Recorded data:
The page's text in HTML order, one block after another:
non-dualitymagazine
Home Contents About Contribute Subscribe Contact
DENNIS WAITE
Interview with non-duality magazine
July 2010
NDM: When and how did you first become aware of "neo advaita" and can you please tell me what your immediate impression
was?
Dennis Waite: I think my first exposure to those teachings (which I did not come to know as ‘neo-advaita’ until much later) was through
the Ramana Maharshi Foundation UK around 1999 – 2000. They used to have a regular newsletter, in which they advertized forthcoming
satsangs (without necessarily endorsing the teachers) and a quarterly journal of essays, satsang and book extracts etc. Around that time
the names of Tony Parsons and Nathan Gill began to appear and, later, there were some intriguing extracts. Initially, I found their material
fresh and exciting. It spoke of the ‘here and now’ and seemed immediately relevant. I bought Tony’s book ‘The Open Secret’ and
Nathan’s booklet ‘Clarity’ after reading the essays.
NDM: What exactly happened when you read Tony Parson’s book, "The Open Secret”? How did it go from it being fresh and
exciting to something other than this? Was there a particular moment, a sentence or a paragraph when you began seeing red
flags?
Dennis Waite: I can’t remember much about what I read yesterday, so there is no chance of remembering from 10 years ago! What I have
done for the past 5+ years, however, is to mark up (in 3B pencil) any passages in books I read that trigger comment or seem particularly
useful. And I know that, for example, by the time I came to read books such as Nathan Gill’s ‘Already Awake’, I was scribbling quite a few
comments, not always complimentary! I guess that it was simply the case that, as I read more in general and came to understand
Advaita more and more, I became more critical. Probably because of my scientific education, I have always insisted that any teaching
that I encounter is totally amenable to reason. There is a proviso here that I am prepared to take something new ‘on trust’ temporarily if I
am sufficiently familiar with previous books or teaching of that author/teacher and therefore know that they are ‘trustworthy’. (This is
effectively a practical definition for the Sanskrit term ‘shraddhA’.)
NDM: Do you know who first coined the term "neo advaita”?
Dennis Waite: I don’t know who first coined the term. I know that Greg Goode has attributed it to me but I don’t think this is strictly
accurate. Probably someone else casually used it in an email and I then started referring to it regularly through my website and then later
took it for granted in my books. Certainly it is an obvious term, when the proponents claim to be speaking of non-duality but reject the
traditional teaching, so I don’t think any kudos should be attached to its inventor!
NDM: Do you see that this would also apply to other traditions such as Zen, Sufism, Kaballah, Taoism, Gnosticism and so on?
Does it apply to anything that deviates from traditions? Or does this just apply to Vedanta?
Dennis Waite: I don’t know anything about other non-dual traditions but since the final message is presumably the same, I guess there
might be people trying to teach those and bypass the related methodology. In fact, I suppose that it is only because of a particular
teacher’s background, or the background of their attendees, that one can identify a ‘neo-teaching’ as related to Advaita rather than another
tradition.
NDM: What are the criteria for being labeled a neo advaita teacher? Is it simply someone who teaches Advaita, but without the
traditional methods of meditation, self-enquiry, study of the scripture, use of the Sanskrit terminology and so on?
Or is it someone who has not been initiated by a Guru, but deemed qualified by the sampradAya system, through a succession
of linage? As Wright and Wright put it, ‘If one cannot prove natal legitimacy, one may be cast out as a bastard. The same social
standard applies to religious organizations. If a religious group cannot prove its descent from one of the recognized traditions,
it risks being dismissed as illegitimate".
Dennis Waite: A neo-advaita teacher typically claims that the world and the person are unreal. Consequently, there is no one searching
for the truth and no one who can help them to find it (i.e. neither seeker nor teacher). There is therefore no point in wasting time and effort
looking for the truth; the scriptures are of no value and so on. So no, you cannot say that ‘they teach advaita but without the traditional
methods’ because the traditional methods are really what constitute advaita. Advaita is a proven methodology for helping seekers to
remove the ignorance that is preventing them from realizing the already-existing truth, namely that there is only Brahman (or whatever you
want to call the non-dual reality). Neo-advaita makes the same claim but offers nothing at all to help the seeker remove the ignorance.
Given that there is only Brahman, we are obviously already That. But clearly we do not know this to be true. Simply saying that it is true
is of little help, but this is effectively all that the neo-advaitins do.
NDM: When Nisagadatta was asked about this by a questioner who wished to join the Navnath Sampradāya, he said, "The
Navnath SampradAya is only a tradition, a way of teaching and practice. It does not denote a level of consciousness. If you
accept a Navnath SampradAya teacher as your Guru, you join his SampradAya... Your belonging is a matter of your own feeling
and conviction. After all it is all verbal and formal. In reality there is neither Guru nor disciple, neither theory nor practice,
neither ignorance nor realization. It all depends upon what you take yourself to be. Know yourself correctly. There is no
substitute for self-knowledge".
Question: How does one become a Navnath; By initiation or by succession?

* [Task prompt]
Output the lines above exactly, but only those between the line holding "am sufficiently familiar" and the line holding "traditional teaching, so", inclusive.

* [The answer]
am sufficiently familiar with previous books or teaching of that author/teacher and therefore know that they are ‘trustworthy’. (This is
effectively a practical definition for the Sanskrit term ‘shraddhA’.)
NDM: Do you know who first coined the term "neo advaita”?
Dennis Waite: I don’t know who first coined the term. I know that Greg Goode has attributed it to me but I don’t think this is strictly
accurate. Probably someone else casually used it in an email and I then started referring to it regularly through my website and then later
took it for granted in my books. Certainly it is an obvious term, when the proponents claim to be speaking of non-duality but reject the
traditional teaching, so I don’t think any kudos should be attached to its inventor!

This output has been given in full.